• WORK TASK
Where a line of the entries holds the string "ecology", copy that line.

*** Block opens ***

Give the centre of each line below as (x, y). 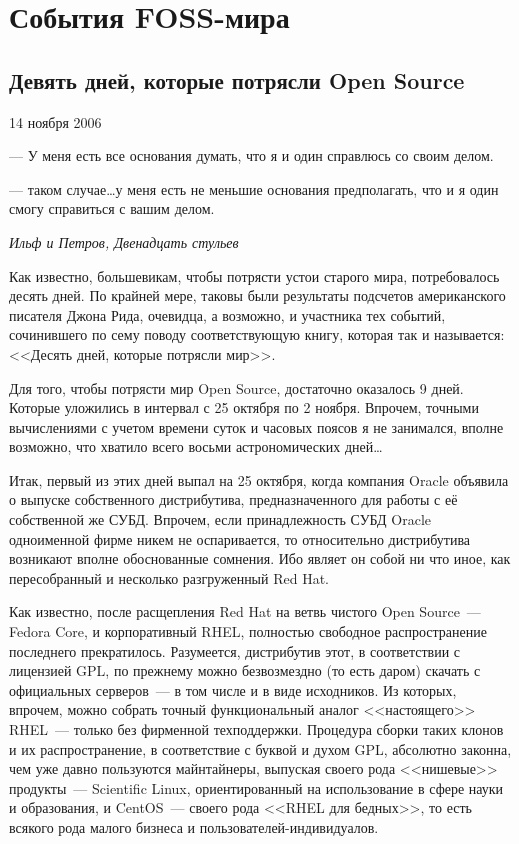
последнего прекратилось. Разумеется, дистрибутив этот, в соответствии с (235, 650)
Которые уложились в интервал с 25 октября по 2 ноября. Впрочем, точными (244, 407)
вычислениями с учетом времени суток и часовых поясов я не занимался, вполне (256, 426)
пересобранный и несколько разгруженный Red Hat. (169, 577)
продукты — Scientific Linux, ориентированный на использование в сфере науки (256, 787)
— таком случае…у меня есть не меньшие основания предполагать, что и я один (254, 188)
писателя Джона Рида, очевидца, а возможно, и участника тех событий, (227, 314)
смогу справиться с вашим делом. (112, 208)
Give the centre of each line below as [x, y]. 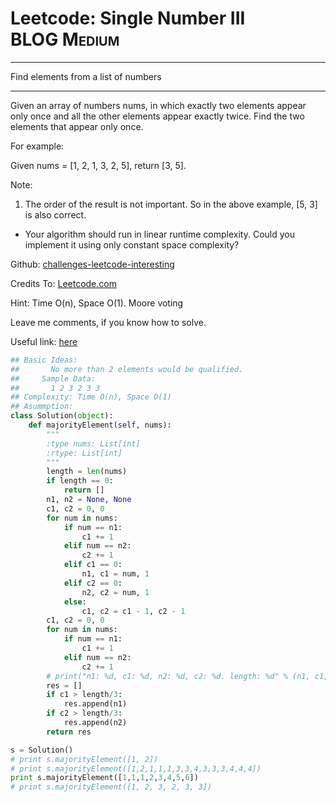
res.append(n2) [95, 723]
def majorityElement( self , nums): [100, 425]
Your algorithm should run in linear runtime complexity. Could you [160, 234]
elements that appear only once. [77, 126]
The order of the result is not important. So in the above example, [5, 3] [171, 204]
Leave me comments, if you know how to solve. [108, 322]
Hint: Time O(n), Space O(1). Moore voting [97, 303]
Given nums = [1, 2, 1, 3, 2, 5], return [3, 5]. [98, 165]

*** Block closes ***
*** Block opens ***

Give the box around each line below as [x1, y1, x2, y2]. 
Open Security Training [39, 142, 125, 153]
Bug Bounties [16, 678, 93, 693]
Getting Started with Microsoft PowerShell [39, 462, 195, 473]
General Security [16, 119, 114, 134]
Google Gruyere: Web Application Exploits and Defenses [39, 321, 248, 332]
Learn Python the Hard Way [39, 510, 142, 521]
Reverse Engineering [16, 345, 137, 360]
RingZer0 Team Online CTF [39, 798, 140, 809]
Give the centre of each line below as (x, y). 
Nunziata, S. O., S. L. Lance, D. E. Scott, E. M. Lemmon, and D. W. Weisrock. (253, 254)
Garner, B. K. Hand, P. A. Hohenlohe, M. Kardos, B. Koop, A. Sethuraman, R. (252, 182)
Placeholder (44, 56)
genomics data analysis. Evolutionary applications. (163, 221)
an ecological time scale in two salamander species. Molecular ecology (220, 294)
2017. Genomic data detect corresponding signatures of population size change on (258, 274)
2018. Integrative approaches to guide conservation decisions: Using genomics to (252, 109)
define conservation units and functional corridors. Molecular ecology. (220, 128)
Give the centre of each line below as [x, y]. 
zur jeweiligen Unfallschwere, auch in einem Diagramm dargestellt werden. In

*** Block closes ***

• RESPONSE FOR THIS EXERCISE
an ecological time scale in two salamander species. Molecular ecology (220, 294)
define conservation units and functional corridors. Molecular ecology. (220, 128)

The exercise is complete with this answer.